Ticket buyers have known it for years. On 16 April 2026, a federal jury in Manhattan made it official: Live Nation Entertainment and its subsidiary Ticketmaster operated as an illegal monopoly that systematically overcharged consumers for live event tickets.
The verdict, delivered in the Southern District of New York after a six-week trial, finds that Live Nation violated the Sherman Antitrust Act by using its simultaneous dominance over concert venues, ticketing platforms, and artist management to lock out competitors and extract excess fees from fans who had no realistic alternative. The jury also found that Ticketmaster's exclusive venue contracts — which had been a target of federal antitrust scrutiny for more than a decade — constituted anticompetitive conduct that "materially harmed" consumers.
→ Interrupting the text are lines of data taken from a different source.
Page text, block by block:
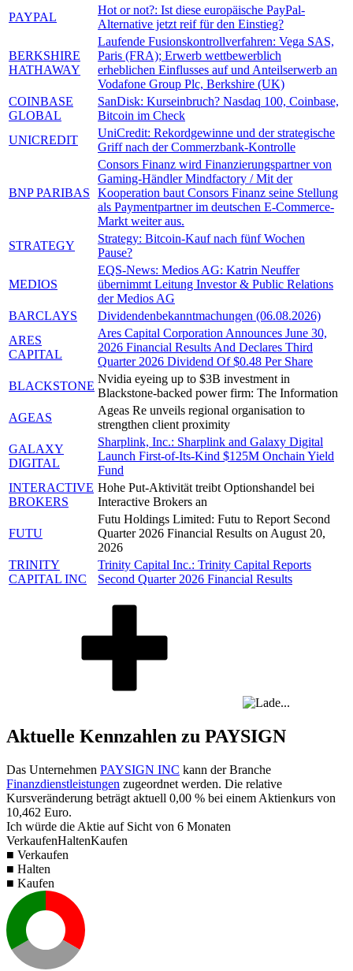
PAYPAL
Hot or not?: Ist diese europäische PayPal-
Alternative jetzt reif für den Einstieg?
BERKSHIRE
HATHAWAY
Laufende Fusionskontrollverfahren: Vega SAS,
Paris (FRA); Erwerb wettbewerblich
erheblichen Einflusses auf und Anteilserwerb an
Vodafone Group Plc, Berkshire (UK)
COINBASE
GLOBAL
SanDisk: Kurseinbruch? Nasdaq 100, Coinbase,
Bitcoin im Check
UNICREDIT
UniCredit: Rekordgewinne und der strategische
Griff nach der Commerzbank-Kontrolle
BNP PARIBAS
Consors Finanz wird Finanzierungspartner von
Gaming-Händler Mindfactory / Mit der
Kooperation baut Consors Finanz seine Stellung
als Paymentpartner im deutschen E-Commerce-
Markt weiter aus.
STRATEGY
Strategy: Bitcoin-Kauf nach fünf Wochen
Pause?
MEDIOS
EQS-News: Medios AG: Katrin Neuffer
übernimmt Leitung Investor & Public Relations
der Medios AG
BARCLAYS
Dividendenbekanntmachungen (06.08.2026)
ARES
CAPITAL
Ares Capital Corporation Announces June 30,
2026 Financial Results And Declares Third
Quarter 2026 Dividend Of $0.48 Per Share
BLACKSTONE
Nvidia eyeing up to $3B investment in
Blackstone-backed power firm: The Information
AGEAS
Ageas Re unveils regional organisation to
strengthen client proximity
GALAXY
DIGITAL
Sharplink, Inc.: Sharplink and Galaxy Digital
Launch First-of-Its-Kind $125M Onchain Yield
Fund
INTERACTIVE
BROKERS
Hohe Put-Aktivität treibt Optionshandel bei
Interactive Brokers an
FUTU
Futu Holdings Limited: Futu to Report Second
Quarter 2026 Financial Results on August 20,
2026
TRINITY
CAPITAL INC
Trinity Capital Inc.: Trinity Capital Reports
Second Quarter 2026 Financial Results
Aktuelle Kennzahlen zu PAYSIGN
Das Unternehmen PAYSIGN INC kann der Branche
Finanzdienstleistungen zugeordnet werden. Die relative
Kursveränderung beträgt aktuell 0,00 % bei einem Aktienkurs von
10,462 Euro.
Ich würde die Aktie auf Sicht von 6 Monaten
VerkaufenHaltenKaufen
■ Verkaufen
■ Halten
■ Kaufen

The verdict caps a legal challenge that accelerated significantly in May 2024, when the Department of Justice, joined by 30 state attorneys general, filed suit in the Eastern District of Virginia alleging Live Nation had abused its structural market position. Live Nation controls approximately 265 venues in North America, manages over 500 artists through its Label, Roc Nation, and Vector Management partnerships, and processes more than 620 million tickets annually through Ticketmaster — a combination of scale and integration that plaintiffs argued made it effectively impossible for fans to avoid the company regardless of the show they wanted to attend.